Perusahaan-perusahaan tersebut dianggap telah memberikan fasilitas terhadap operasi penargetan militer Amerika Serikat. Bersamaan dengan rencana ini, IRGC pun mendesak karyawan perusahaan-perusahaan AS untuk segera melakukan evakuasi, begitupun dengan warga sipil di wilayah tersebut untuk menjauh.Peringatan ini disampaikan pada Selasa, (31/03) dengan tenggat waktu hingga 1 April 2026 ini.
Mengutip dari Wired, Rabu, (01/04), RGC menyatakan dalam unggahannya di Telegram bahwa serangan ini akan dimulai setelah pukul 20.00 pada 1 April di Teheran.
Jika ini benar-benar terjadi, serangan Iran terhadap infrastruktur komersial Amerika sejak AS dan Israel ini akan menjadi serangan lanjutan setelah melancarkan serangan pertama mereka di Teheran pada 28 Februari.
Drone Iran kala itu menyerang dua pusat data Amazon Web Services dan merusak satu pusat data lainnya di Uni Emirat Arab dan Bahrain pada 1 Maret.
Situs perbankan, pemroses pembayaran, dan layanan konsumen di seluruh kawasan tersebut mengalami gangguan karena sistem cadangan yang dimatikan untuk mencegah pemadaman secara menyeluruh.

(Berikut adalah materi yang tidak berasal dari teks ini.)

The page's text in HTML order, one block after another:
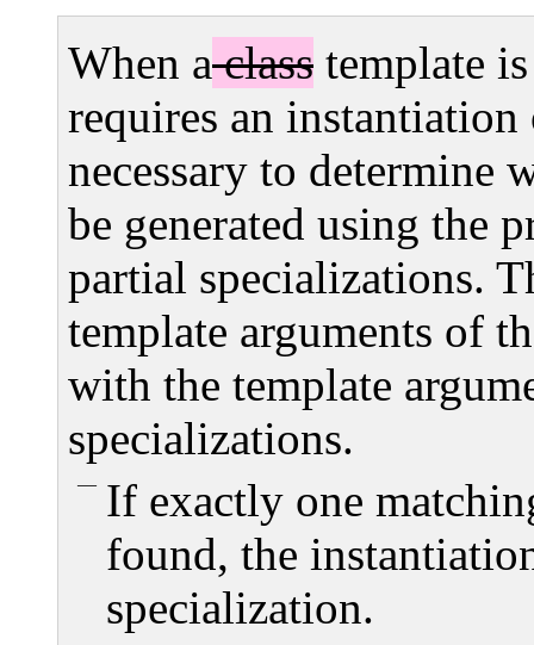
When aclass template
requires an
necessary to determine
be generated using the
partial specializations.
template arguments of
with the template
specializations.
If exactly one
found, the
specialization.
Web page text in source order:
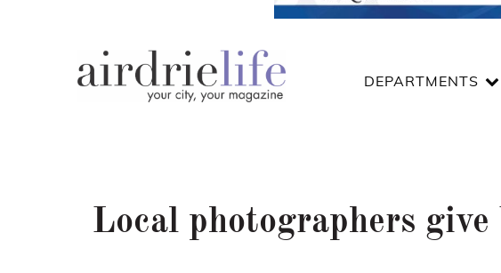
DEPARTMENTS
Local photographers
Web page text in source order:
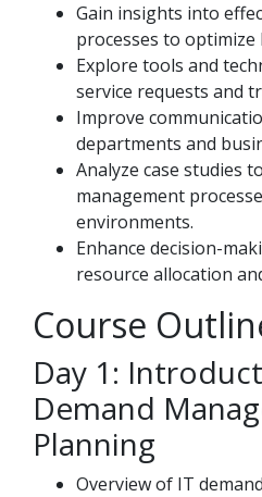
Gain insights into
processes to optimize
Explore tools and
service requests and
Improve
departments and
Analyze case studies
management
environments.
Enhance decision-
resource allocation
Course
Day 1:
Demand
Planning
Overview of IT
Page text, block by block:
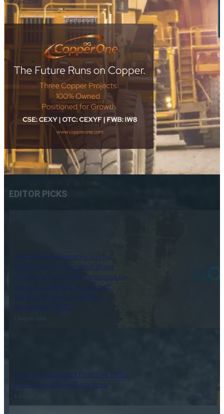
12 April 2024
- Advertisement -
EDITOR PICKS
Gold Terra Announces Start of
Drilling on the Campbell Shear
Northern Zone 103N Extension to
Expand 2026 MRE of Inferred
595,000 Ounces, Con Mine,
Yellowknife, NWT
Dynasty Completes First Five Drill-
Holes in South-Pelham Area
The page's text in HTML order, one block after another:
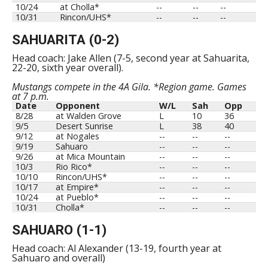
10/24
at Cholla* -- --
--
10/31
Rincon/UHS* -- -- --
SAHUARITA (0-2)
Head coach: Jake Allen (7-5, second year at Sahuarita,
22-20, sixth year overall).
Mustangs compete in the 4A Gila. *Region game. Games
at 7 p.m.
Date Opponent W/L Sah
Opp
8/28
at Walden Grove L 10
36
9/5
Desert Sunrise L 38
40
9/12
at Nogales -- --
--
9/19
Sahuaro -- --
--
9/26
at Mica Mountain -- --
--
10/3
Rio Rico* -- --
--
10/10
Rincon/UHS* -- --
--
10/17
at Empire* -- --
--
10/24
at Pueblo* -- --
--
10/31
Cholla* -- -- --
SAHUARO (1-1)
Head coach: Al Alexander (13-19, fourth year at
Sahuaro and overall)
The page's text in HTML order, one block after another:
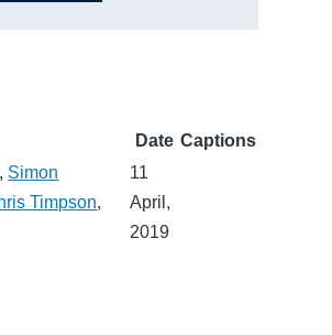
Date Captions
, Simon
Timpson,
11
April,
2019
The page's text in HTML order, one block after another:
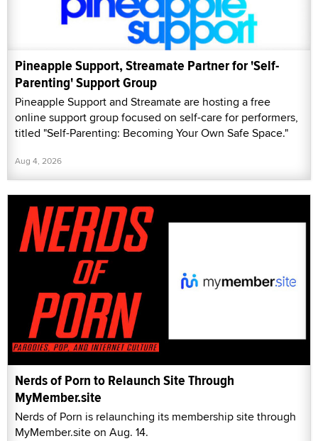
Pineapple Support, Streamate Partner for 'Self-
Parenting' Support Group
Pineapple Support and Streamate are hosting a free
online support group focused on self-care for performers,
titled "Self-Parenting: Becoming Your Own Safe Space."
Aug 4, 2026
Nerds of Porn to Relaunch Site Through
MyMember.site
Nerds of Porn is relaunching its membership site through
MyMember.site on Aug. 14.
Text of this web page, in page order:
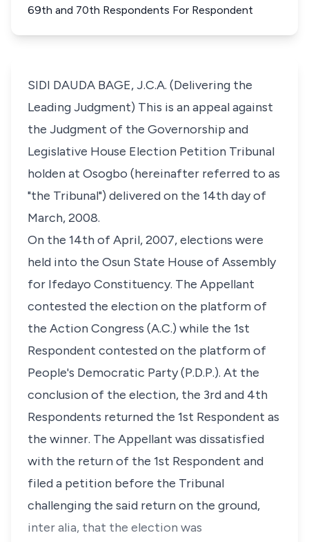
69th and 70th Respondents For Respondent
SIDI DAUDA BAGE, J.C.A. (Delivering the
Leading Judgment) This is an appeal against
the Judgment of the Governorship and
Legislative House Election Petition Tribunal
holden at Osogbo (hereinafter referred to as
"the Tribunal") delivered on the 14th day of
March, 2008.
On the 14th of April, 2007, elections were
held into the Osun State House of Assembly
for Ifedayo Constituency. The Appellant
contested the election on the platform of
the Action Congress (A.C.) while the 1st
Respondent contested on the platform of
People's Democratic Party (P.D.P.). At the
conclusion of the election, the 3rd and 4th
Respondents returned the 1st Respondent as
the winner. The Appellant was dissatisfied
with the return of the 1st Respondent and
filed a petition before the Tribunal
challenging the said return on the ground,
inter alia, that the election was
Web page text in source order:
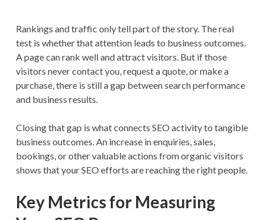
Rankings and traffic only tell part of the story. The real
test is whether that attention leads to business outcomes.
A page can rank well and attract visitors. But if those
visitors never contact you, request a quote, or make a
purchase, there is still a gap between search performance
and business results.
Closing that gap is what connects SEO activity to tangible
business outcomes. An increase in enquiries, sales,
bookings, or other valuable actions from organic visitors
shows that your SEO efforts are reaching the right people.
Key Metrics for Measuring
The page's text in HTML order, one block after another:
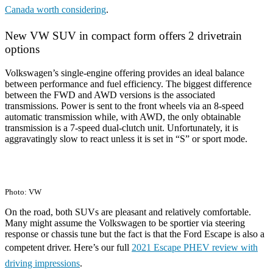
Canada worth considering.
New VW SUV in compact form offers 2 drivetrain
options
Volkswagen’s single-engine offering provides an ideal balance
between performance and fuel efficiency. The biggest difference
between the FWD and AWD versions is the associated
transmissions. Power is sent to the front wheels via an 8-speed
automatic transmission while, with AWD, the only obtainable
transmission is a 7-speed dual-clutch unit. Unfortunately, it is
aggravatingly slow to react unless it is set in “S” or sport mode.
Photo: VW
On the road, both SUVs are pleasant and relatively comfortable.
Many might assume the Volkswagen to be sportier via steering
response or chassis tune but the fact is that the Ford Escape is also a
competent driver. Here’s our full 2021 Escape PHEV review with
driving impressions.
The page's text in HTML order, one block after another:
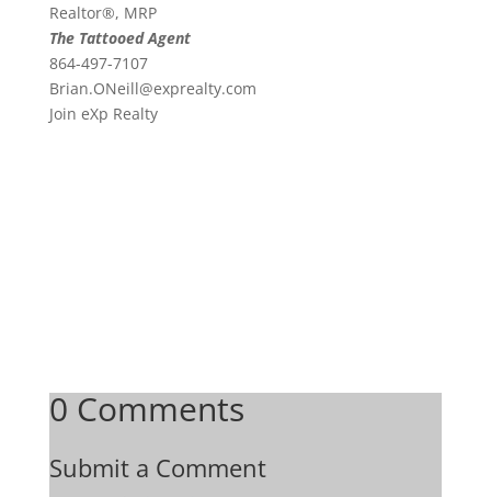
Realtor®, MRP
The Tattooed Agent
864-497-7107
Brian.ONeill@exprealty.com
Join eXp Realty
0 Comments
Submit a Comment
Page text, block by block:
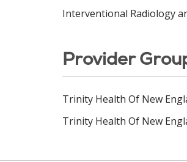
Interventional Radiology
Provider
Trinity Health Of New
Trinity Health Of New
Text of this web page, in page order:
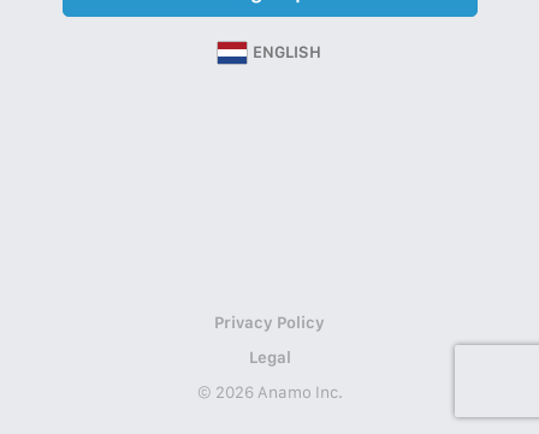
ENGLISH
Privacy Policy
Legal
© 2026 Anamo Inc.
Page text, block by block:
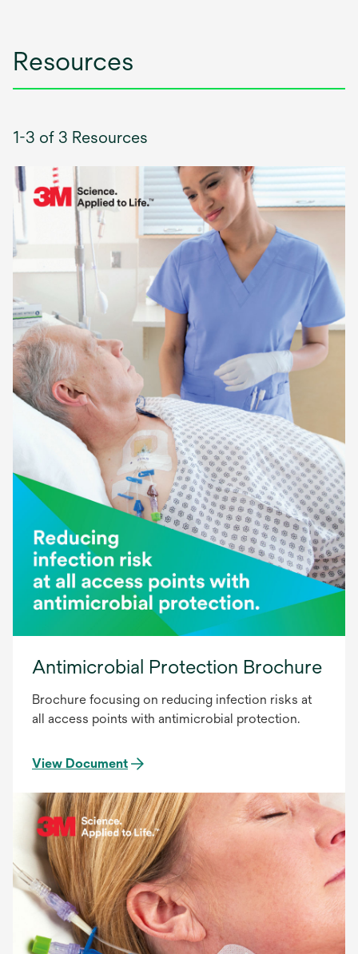
Resources
1-3 of 3 Resources
Antimicrobial Protection Brochure
Brochure focusing on reducing infection risks at
all access points with antimicrobial protection.
View Document
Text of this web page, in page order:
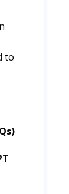
to
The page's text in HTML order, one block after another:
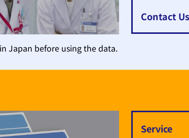
Japan before using the data.
Contact
Service
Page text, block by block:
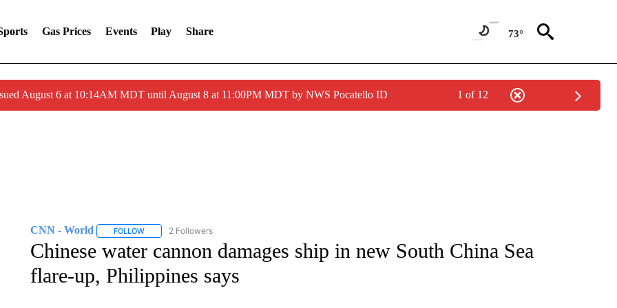
Gas Prices Events Play Share 73°
August 6 at 10:14AM MDT until August 8 at 11:00PM MDT by NWS Pocatello ID 1 of 12
CNN - World FOLLOWFOLLOW "CNN - WORLD" TO RECEIVE NOTIFICATIONS ABOUT NEW PAGES ON "CNN - WORLD".
2 Followers
Chinese water cannon damages ship in new South China Sea
flare-up, Philippines says
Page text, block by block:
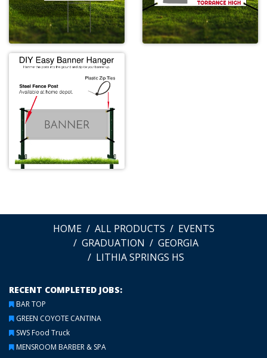
HOME ALL PRODUCTS
EVENTS
GRADUATION
GEORGIA
LITHIA SPRINGS HS
RECENT COMPLETED JOBS:
BAR TOP
GREEN COYOTE CANTINA
SWS Food Truck
MENSROOM BARBER & SPA
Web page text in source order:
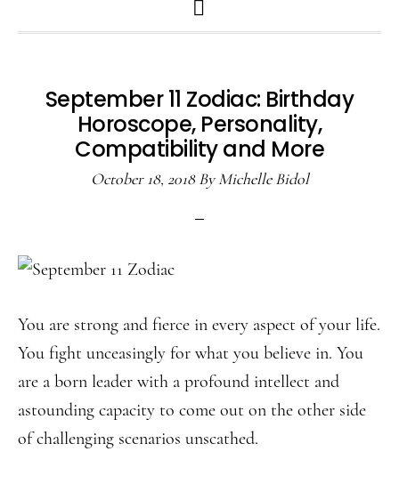
SEARCH
September 11 Zodiac: Birthday
Horoscope, Personality,
Compatibility and More
October 18, 2018ByMichelle Bidol
You are strong and fierce in every aspect of your life.
You fight unceasingly for what you believe in. You
are a born leader with a profound intellect and
astounding capacity to come out on the other side
of challenging scenarios unscathed.
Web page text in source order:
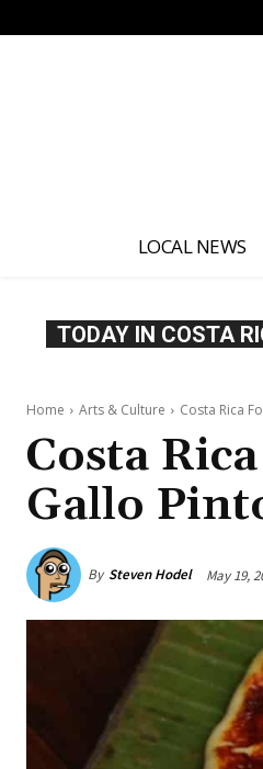
LOCAL NEWS
TODAY IN COSTA
Home Arts & Culture Costa Rica
Costa
Gallo
By Steven Hodel May 19,
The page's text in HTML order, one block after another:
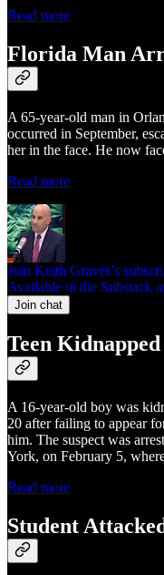
Read more
Florida Man
A 65-year-old man in
occurred in September,
her in the face. He now
Read more
Join Keith Graves’s
Available in the Substack
Join chat
Teen
A 16-year-old boy was
20 after failing to appear
him. The suspect was
York, on February 5,
Read more
Student
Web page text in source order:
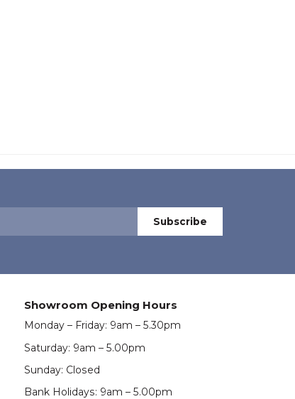
Showroom Opening Hours
Monday – Friday: 9am – 5.30pm
Saturday: 9am – 5.00pm
Sunday: Closed
Bank Holidays: 9am – 5.00pm
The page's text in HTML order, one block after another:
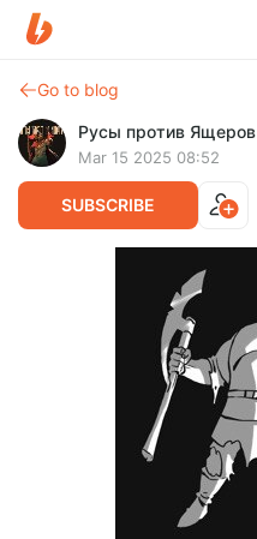
Go to blog
Русы против Ящеров
Mar 15 2025 08:52
SUBSCRIBE
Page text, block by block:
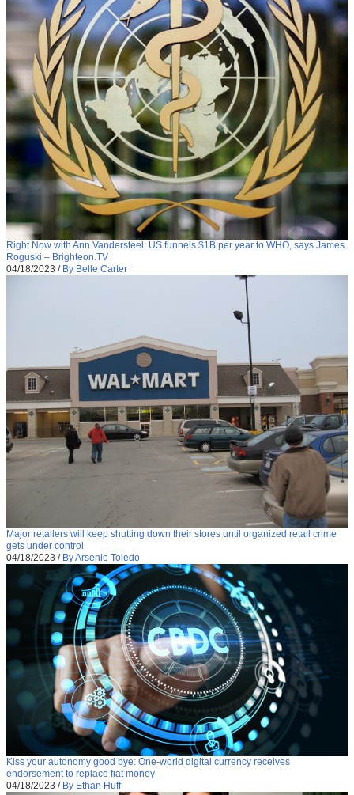
Right Now with Ann Vandersteel: US funnels $1B per year to WHO, says James
Roguski – Brighteon.TV
04/18/2023 / By Belle Carter
Major retailers will keep shutting down their stores until organized retail crime
gets under control
04/18/2023 / By Arsenio Toledo
Kiss your autonomy good bye: One-world digital currency receives
endorsement to replace fiat money
04/18/2023 / By Ethan Huff
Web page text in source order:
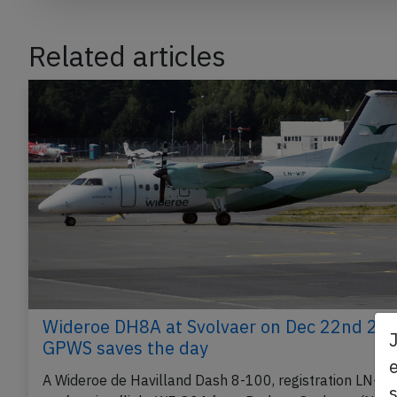
Related articles
Wideroe DH8A at Svolvaer on Dec 22nd
GPWS saves the day
A Wideroe de Havilland Dash 8-100, registration LN-WIP
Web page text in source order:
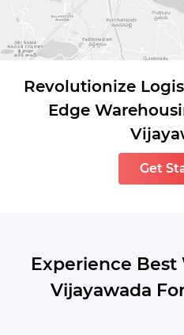
Revolutionize
Edge
Get
Experience
Vijayawada
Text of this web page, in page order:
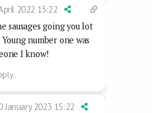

Iran sendiri telah menandai 29 kantor cabang dan pusat data yang dioperasikan oleh perusahaan-perusahaan besar AS seperti Amazon, Google, IBM, Nvidia, dan Palantir, mereka dianggap telah menuduh perusahaan-perusahaan tersebut mendukung kegiatan militer dan intelijen AS.